Thursday, August 21, 2008

‘There is no way I’ll go to starve and die in Delft’

This morning an important case comes before the Constitutional Court, involving 20,000 Cape Town residents whose informal settlement is set to be bulldozed.

State-owned company Thubelisha Homes (now bankrupt), Housing Minister Lindiwe Sisulu and Western Cape housing MEC were granted an eviction order on March 10 this year against occupants of the Joe Slovo informal settlement in Langa.

They argued that the residents must be moved to fibre-cement shacks in a “temporary relocation area” in Delft, about 20km away from the city. They said this was necessary so that they could continue building houses as part of the N2 Gateway housing programme. After the houses were built, they said, they would move the residents back.

The community quickly established though that most residents would be left in Delft, a place many describe as “God-forsaken”, which has no rail service, where crime is rife, schools are overcrowded and medical facilities dire. Delft is also not close to any suburb where people might find work.

Housing ministry spokesman Xolani Xundu agreed that “not everyone will come back” to Langa.

He told Sowetan that 1500 families will get free houses in Langa, and 45 bonded houses will be sold to the public. The bonded houses are unaffordable to 99percent of the residents who are unemployed. And the community of 5000 families said they did not want 3500 families to be left behind in Delft’s temporary relocation area.

Joe Slovo task team leader Mzwanele Zulu said that all the families could be accommodated if the government built RDP houses or if they worked with the people to come up with a plan that suited everybody.

Xundu said: “People who did not relocate back to Langa would be housed in Delft. They would not be left in the lurch in the temporary relocation area.”

But these claims were contradicted by Ashraf Cassiem of the Delft Anti-Eviction Campaign.

He said that hundreds of people who voluntarily relocated to Delft from Khayelitsha were still languishing in the temporary relocation area seven years later.

Leon Goliath, a civil engineer at the Cape Peninsula University of Technology, found that the temporary relocation area was “unfit for human habitation”.

Goliath said the roofs of the temporary dwellings did not connect with the walls and the gaps “led to leaks and drafts, which was not good for health … and could be a fire hazard”.

He said that windows and doors did not have frames and residents have been forced to secure them to the walls with concrete.

“These chunks of concrete could fall off and injure someone. Without proper frames, how do you lock and secure your dwelling?” Goliath asked.

He also found traces of asbestos in the fibre-cement material.

Thubelisha Homes, which was declared bankrupt a few months ago, has also been criticised by residents in bonded flats the company built in Langa in 2004.

Luthando Ndabambi, coordinator of the N2 Gateway flats residents, said the flats are uninhabitable. Walls were cracked, roofs leaked and Thubelisha supplied the same lock to all the front doors. Anyone could open any other flat in the building.

Residents said they do not see why they should move when they have been promised RDP houses for the past 14 years. They live 10km from the city centre and are part of well-established Langa where their children are happy in schools.

Some residents said that they often “jog” into town where they find casual work.

There is also a wholesale fresh produce market just 4km a way in Epping. Residents said that many have no food other than that which they get at the market in exchange for cleaning.

Nombini Mbeqe, 67, and Majangaza Ndithini, 55, have been living at Joe Slovo for 10 years, supporting several family members, including grandchildren.

We are not going to Delft because here we can walk to Epping Market. I work there in exchange for fruit and vegetables. Many people do this whenever they have no food,” said Mbeqe.

“If I don’t get fruit and vegetables for my grandchildren, they will starve and die.

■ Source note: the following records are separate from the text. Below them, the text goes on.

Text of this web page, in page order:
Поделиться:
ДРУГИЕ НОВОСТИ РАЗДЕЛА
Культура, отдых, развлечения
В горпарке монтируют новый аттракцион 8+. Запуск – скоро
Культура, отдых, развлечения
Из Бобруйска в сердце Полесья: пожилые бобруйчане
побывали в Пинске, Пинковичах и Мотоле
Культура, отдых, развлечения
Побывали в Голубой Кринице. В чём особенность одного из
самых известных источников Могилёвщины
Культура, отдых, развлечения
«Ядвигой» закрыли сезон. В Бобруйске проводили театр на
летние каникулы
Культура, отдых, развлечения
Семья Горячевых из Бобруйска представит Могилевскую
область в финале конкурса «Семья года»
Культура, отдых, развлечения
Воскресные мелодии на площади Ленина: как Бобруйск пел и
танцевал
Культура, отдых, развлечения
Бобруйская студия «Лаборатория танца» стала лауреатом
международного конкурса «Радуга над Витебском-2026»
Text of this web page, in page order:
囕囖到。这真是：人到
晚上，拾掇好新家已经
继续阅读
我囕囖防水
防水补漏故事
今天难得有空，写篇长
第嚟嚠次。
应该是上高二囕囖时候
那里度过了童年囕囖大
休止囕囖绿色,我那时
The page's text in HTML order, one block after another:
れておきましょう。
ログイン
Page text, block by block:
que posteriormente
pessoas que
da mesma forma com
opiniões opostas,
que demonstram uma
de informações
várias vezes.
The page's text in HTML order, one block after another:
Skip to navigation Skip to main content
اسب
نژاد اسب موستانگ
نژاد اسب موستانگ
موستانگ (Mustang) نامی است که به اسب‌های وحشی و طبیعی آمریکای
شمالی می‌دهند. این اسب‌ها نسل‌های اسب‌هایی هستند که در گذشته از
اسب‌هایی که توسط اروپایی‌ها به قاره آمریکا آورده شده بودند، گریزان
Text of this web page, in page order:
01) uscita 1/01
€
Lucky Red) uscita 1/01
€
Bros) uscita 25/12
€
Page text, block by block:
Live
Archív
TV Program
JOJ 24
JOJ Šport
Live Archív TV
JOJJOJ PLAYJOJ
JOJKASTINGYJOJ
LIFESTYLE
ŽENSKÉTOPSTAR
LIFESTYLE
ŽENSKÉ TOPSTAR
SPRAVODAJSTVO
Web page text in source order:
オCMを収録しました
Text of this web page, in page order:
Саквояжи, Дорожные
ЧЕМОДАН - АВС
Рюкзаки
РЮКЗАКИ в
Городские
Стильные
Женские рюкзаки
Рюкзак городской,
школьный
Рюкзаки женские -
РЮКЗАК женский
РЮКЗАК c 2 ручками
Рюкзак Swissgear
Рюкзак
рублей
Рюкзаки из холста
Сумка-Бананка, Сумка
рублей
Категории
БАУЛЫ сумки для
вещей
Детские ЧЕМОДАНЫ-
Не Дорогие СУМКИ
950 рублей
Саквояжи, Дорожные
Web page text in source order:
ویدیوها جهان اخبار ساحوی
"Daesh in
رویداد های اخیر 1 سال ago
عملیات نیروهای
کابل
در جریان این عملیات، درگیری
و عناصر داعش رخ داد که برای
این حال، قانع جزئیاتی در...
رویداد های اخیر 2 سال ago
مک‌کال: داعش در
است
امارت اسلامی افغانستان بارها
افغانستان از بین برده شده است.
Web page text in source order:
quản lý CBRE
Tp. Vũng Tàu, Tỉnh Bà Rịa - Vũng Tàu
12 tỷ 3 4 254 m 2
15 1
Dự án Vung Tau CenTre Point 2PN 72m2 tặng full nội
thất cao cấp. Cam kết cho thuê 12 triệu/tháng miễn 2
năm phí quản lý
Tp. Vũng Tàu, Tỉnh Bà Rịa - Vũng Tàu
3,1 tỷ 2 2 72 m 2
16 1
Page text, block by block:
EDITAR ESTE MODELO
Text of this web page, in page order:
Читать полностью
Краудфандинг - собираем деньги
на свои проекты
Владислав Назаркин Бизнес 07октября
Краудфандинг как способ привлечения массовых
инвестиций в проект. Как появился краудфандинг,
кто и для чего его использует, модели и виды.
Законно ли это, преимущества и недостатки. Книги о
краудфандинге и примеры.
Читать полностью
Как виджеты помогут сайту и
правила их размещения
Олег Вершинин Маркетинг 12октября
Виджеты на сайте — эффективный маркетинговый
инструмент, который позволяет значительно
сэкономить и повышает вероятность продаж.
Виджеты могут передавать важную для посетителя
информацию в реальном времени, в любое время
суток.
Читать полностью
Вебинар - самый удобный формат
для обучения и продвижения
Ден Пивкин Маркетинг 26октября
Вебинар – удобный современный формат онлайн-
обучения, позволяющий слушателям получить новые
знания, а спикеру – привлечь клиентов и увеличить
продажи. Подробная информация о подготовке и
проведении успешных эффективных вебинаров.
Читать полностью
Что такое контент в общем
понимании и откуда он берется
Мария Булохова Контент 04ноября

There is no way I will take my family to die in Delft,” she added.

Ndithini said: “I am unemployed, but I get temporary work now and again and I make use of the market. Whenever there is nothing for my family to eat, I go to Epping Market.”

In the face of their impending forced removal, the community blockaded the major N2 highway last September, which threw the city’s traffic into chaos for a day.

Residents then engaged the support of the Legal Resources Centre to fight the housing ministry’s and Thubelisha’s eviction order. They lost their case last December in the Cape high court.

The Centre of Housing Rights and Eviction and the Community Law Centre from the University of Cape Town have joined the case as friends of the court. They argue that “a mass relocation ... even further away from the city, will significantly disadvantage the residents”.

Zulu said they have built a well organised community, which though crowded and prone to flooding, could be improved if the government built RDP houses there.

“We are not against the democratic government and would love to work closely with them.

“We need to be involved in decision-making in developments that affect our lives. We want the RDP houses that we were promised 14 years ago,” he said.